Meaning & Inspiration

There is a particular kind of honesty in the way Tenth Avenue North anchors this entire song on the word "worn." It’s not a spiritualized word. It doesn’t carry the heavy, liturgical weight of "brokenness" or "sin." It’s mundane. It’s what happens to a coat sleeve after years of rubbing against a desk, or the soles of shoes that have walked too many miles on hard pavement.

When Mike Donehey sings about being "worn," he’s not describing a crisis of faith so much as a total depletion of friction.

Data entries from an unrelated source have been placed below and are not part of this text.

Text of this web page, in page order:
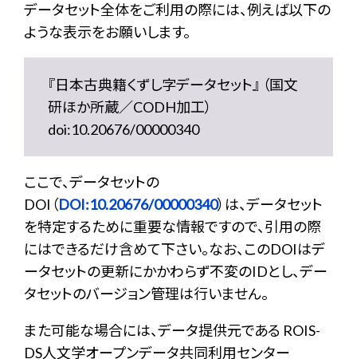
データセット全体をご利用の際には、例えば以下の
ような表示をお願いします。
『日本古典籍くずし字データセット』 （国文
研ほか所蔵／CODH加工）
doi:10.20676/00000340
ここで、データセットの
DOI（DOI:10.20676/00000340）は、データセット
を特定するために重要な情報ですので、引用の際
にはできるだけ含めて下さい。なお、このDOIはデ
ータセットの更新にかかわらず不変のIDとし、デー
タセットのバージョン管理は行いません。
また可能な場合には、データ提供元である ROIS-
DS人文学オープンデータ共同利用センター
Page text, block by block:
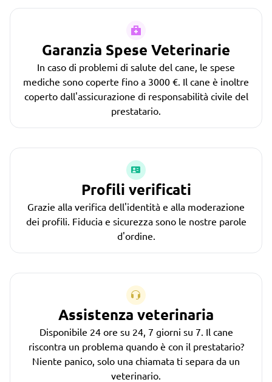
Garanzia Spese Veterinarie
In caso di problemi di salute del cane, le spese
mediche sono coperte fino a 3000 €. Il cane è inoltre
coperto dall'assicurazione di responsabilità civile del
prestatario.
Profili verificati
Grazie alla verifica dell'identità e alla moderazione
dei profili. Fiducia e sicurezza sono le nostre parole
d'ordine.
Assistenza veterinaria
Disponibile 24 ore su 24, 7 giorni su 7. Il cane
riscontra un problema quando è con il prestatario?
Niente panico, solo una chiamata ti separa da un
veterinario.
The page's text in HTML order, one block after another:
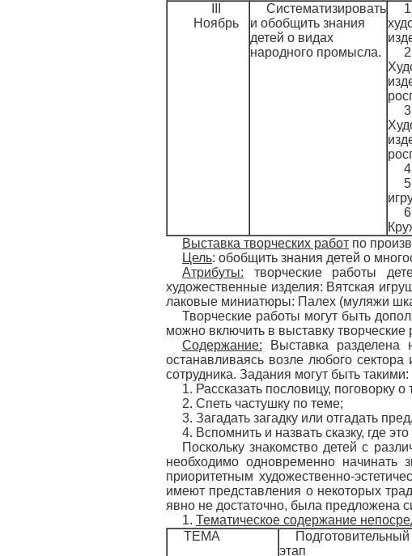
Ноябрь
Систематизировать
и обобщить знания
детей о видах
народного промысла.
Выставка творческих работ по
Цель: обобщить знания детей о
Атрибуты: творческие работы
художественные изделия: Вятская
лаковые миниатюры: Палех (муляжи
Творческие работы могут быть
можно включить в выставку творческие
Содержание: Выставка разделена
останавливаясь возле любого
сотрудника. Задания могут быть такими:
1. Рассказать пословицу, поговорку
2. Спеть частушку по теме;
3. Загадать загадку или отгадать
4. Вспомнить и назвать сказку, где
Поскольку знакомство детей с
необходимо одновременно начинать
приоритетным художественно-
имеют представления о некоторых
явно не достаточно, была предложена
1. Тематическое содержание
ТЕМА
Подготовительный
этап
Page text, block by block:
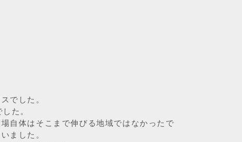
でした。
た。
自体はそこまで伸びる地域ではなかったで
ました。
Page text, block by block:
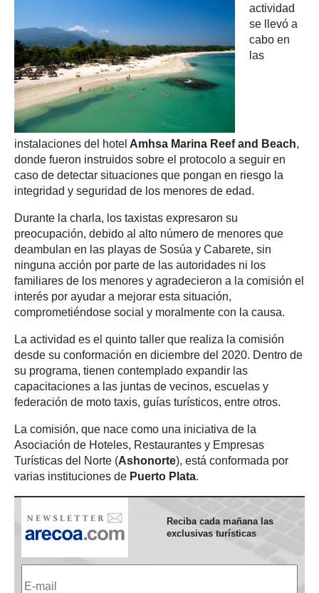
actividad
se llevó a
cabo en
las
instalaciones del hotel Amhsa Marina Reef and Beach,
donde fueron instruidos sobre el protocolo a seguir en
caso de detectar situaciones que pongan en riesgo la
integridad y seguridad de los menores de edad.
Durante la charla, los taxistas expresaron su
preocupación, debido al alto número de menores que
deambulan en las playas de Sosúa y Cabarete, sin
ninguna acción por parte de las autoridades ni los
familiares de los menores y agradecieron a la comisión el
interés por ayudar a mejorar esta situación,
comprometiéndose social y moralmente con la causa.
La actividad es el quinto taller que realiza la comisión
desde su conformación en diciembre del 2020. Dentro de
su programa, tienen contemplado expandir las
capacitaciones a las juntas de vecinos, escuelas y
federación de moto taxis, guías turísticos, entre otros.
La comisión, que nace como una iniciativa de la
Asociación de Hoteles, Restaurantes y Empresas
Turísticas del Norte (Ashonorte), está conformada por
varias instituciones de Puerto Plata.
Reciba cada mañana las
exclusivas turísticas
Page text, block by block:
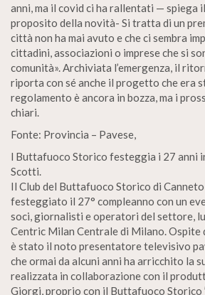
anni, ma il covid ci ha rallentati — spiega
proposito della novità- Si tratta di un
città non ha mai avuto e che ci sembra
cittadini, associazioni o imprese che si
comunità». Archiviata l’emergenza, il
riporta con sé anche il progetto che era
regolamento è ancora in bozza, ma i
chiari.
Fonte: Provincia – Pavese,
l Buttafuoco Storico festeggia i 27 anni
Scotti.
Il Club del Buttafuoco Storico di Canneto
festeggiato il 27° compleanno con un
soci, giornalisti e operatori del settore,
Centric Milan Centrale di Milano. Ospite
è stato il noto presentatore televisivo
che ormai da alcuni anni ha arricchito la
realizzata in collaborazione con il
Giorgi, proprio con il Buttafuoco Storico
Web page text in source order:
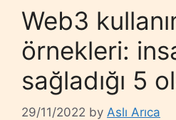
Web3
örnekleri:
sağladığı 5
29/11/2022 by Aslı Arıca
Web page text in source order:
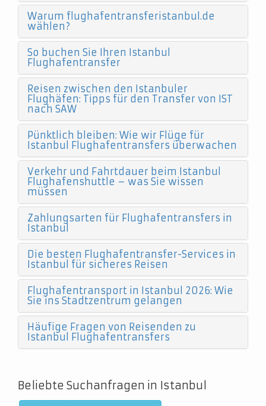
Warum flughafentransferistanbul.de
wählen?
So buchen Sie Ihren Istanbul
Flughafentransfer
Reisen zwischen den Istanbuler
Flughäfen: Tipps für den Transfer von IST
nach SAW
Pünktlich bleiben: Wie wir Flüge für
Istanbul Flughafentransfers überwachen
Verkehr und Fahrtdauer beim Istanbul
Flughafenshuttle – was Sie wissen
müssen
Zahlungsarten für Flughafentransfers in
Istanbul
Die besten Flughafentransfer-Services in
Istanbul für sicheres Reisen
Flughafentransport in Istanbul 2026: Wie
Sie ins Stadtzentrum gelangen
Häufige Fragen von Reisenden zu
Istanbul Flughafentransfers
Beliebte Suchanfragen in Istanbul
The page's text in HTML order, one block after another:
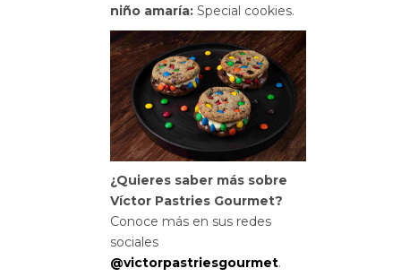
niño amaría: Special cookies.
¿Quieres saber más sobre
Víctor Pastries Gourmet?
Conoce más en sus redes
sociales
@victorpastriesgourmet.
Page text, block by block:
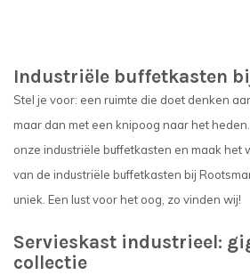
Industriële buffetkasten
Stel je voor: een ruimte die doet denken
maar dan met een knipoog naar het
onze industriële buffetkasten en maak het
van de industriële buffetkasten bij
uniek. Een lust voor het oog, zo vinden wij!
Servieskast industrieel:
collectie
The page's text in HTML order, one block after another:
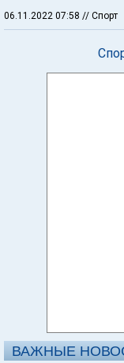
06.11.2022 07:58 // Спорт
ВАЖНЫЕ
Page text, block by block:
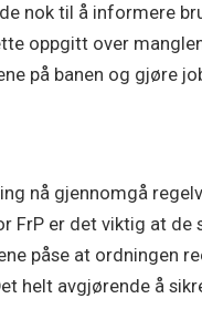
nok til å informere
oppgitt over
på banen og gjøre
nå gjennomgå
FrP er det viktig at
påse at ordningen
helt avgjørende å

There’s a startling tension here: we are taught that the Christian life is meant to be a transformation—a process of being refined like gold in a furnace. But being "worn" implies something different. It implies that you’ve been used up. You haven't been forged; you’ve been eroded.

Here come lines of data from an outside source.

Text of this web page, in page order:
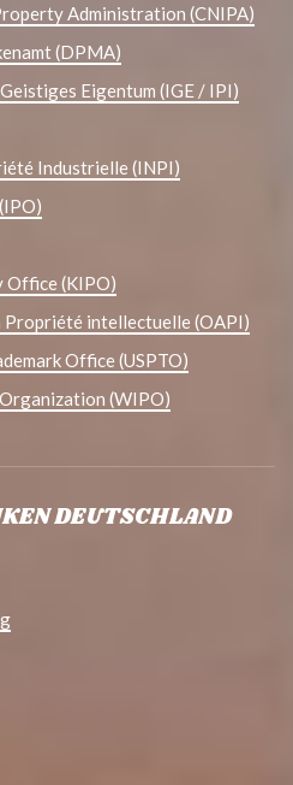
Administration (CNIPA)
(DPMA)
Eigentum (IGE / IPI)
Industrielle (INPI)
Office (KIPO)
intellectuelle (OAPI)
Office (USPTO)
(WIPO)
DEUTSCHLAND
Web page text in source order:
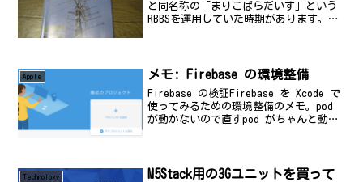
と同名称の「まりこぱらだいす」という
RBBSを運用していた時期があります。そ
たのは最初で最後と...
Apple メモ: Firebase の環境整備
Firebase の検証Firebase を Xcode で
使ってみるための環境整備のメモ。pod
が動かないので直すpod がちゃんと動か
Technology
M5Stack用の3Gユニットを買って
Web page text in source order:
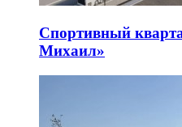
Спортивный
Михаил»
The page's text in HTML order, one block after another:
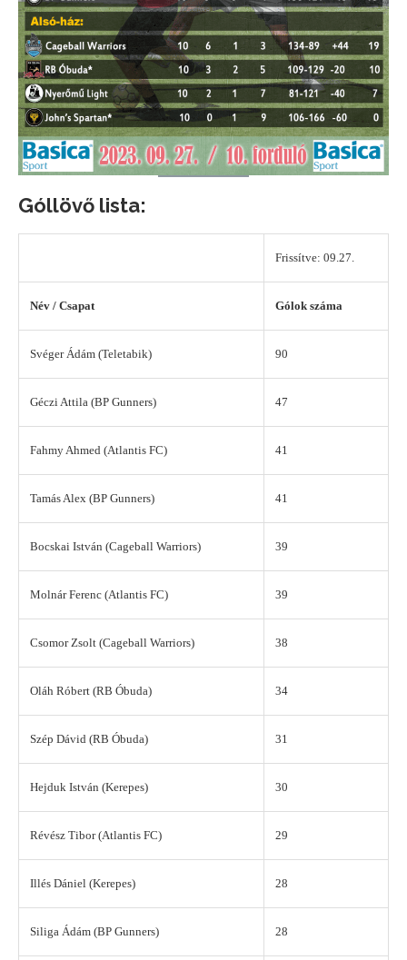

It makes me think of the Israelites in the desert. We talk about their rebellion, but we rarely talk about the sheer physical exhaustion of wandering for forty years. They were worn down by the manna, the heat, and the proximity to the divine. There is a gritty, literal exhaustion in the lyrics—"the work it takes to keep on breathing"—that rings far truer than the "victorious" language we usually insist on in Sunday morning playlists.

Is it a cliché to ask for "redemption to win"? Perhaps. But look at the phrasing: "I wanna know a song can rise / From the ashes of a broken life." There is a desperation in the "wanna know" that exposes the gap between theology and biology. I know, intellectually, that the resurrection is a promise. But on a Tuesday afternoon when the internal machinery of my life feels like it’s grinding to a halt, that promise feels like a distant, flickering light.

The most jarring admission in the text is, "My prayers are wearing thin / Even before the day begins." That’s a confession of defeat. It’s the admission that even the act of reaching toward God has become a chore—a physical expenditure I don’t have the reserves for.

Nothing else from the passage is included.